Trey settled himself on the leather couch in his father’s spacious office. He held back a grunt of pain as the medic arranged his damaged leg onto an ottoman set nearby for his use. The cast encased his leg from ankle to upper thigh, leaving him little range of motion. The medic placed a pillow behind his back and fussed with an IV feeding
morphine into his system, then nodded to his capo and left the room.
He avoided making eye contact with his father. The young boy desperate to please the patriarch and prove himself to his older brothers warred with the fortress of spite and hatred he’d carefully constructed as a man. Instead he focused on his leg, pondering why anyone had bothered to go to so much trouble to save his miserable hide when all he wanted to do was crawl into a hole and die. Why did they care when he was no longer any use to any of them?

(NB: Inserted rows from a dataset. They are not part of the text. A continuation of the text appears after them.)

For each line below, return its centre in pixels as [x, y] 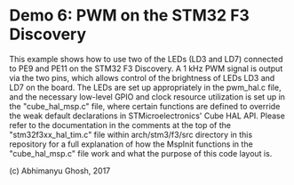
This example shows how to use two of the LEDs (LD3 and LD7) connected [146, 59]
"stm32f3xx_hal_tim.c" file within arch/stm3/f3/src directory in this [131, 134]
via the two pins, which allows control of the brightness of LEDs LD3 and [142, 77]
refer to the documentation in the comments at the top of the [120, 125]
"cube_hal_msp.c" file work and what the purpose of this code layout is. [141, 153]
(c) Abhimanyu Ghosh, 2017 [60, 171]
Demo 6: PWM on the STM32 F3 [130, 16]
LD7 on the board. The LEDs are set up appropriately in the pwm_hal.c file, [145, 87]
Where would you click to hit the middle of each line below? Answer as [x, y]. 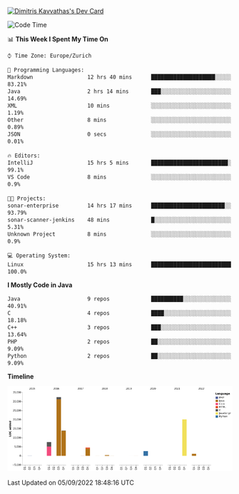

He struggled to contain his emotions for he understood that his father would
view any incapacity with disfavour. The elder would automatically assume it would strip away his will to live, that
the loss of warrior standing would be a burden too great to bear. Such had always been their way. However, the old man had already lost one son in this debacle so it was possible he might do whatever was necessary not to lose another.
“I apologize, boy. There was too much damage and you were in no shape to self-
heal, even in stasis. Our people opted to take you to the hospital. Good thing.”
“Tell me about this ‘good thing’. How bad is it?”
“Compound fracture, severed artery, torn soft tissue and other things. You’ll need rehab. The best our healers have to offer.” Gunnarr settled onto the couch, leaving a wide space between them, a measure of respect for his son’s still lethal abilities. “This wasn’t all due to the fall, was it?”
“Let’s just say they were less than gentle in handling me.” An involuntary shiver ran down his spine in remembrance of the savaging he’d suffered. “I wish you hadn’t bothered. Why didn’t those apes just let me bleed out? It would have saved you a hell of a lot of trouble.”
Gunnarr ignored the implication and continued, “You might lose some range of
motion. I’m told there are still issues with your hip. But we’ll see.”
“Issues.”
“Hip replacement is an option. But let’s get you through the rehab first and then let our medics decide the best course of action.”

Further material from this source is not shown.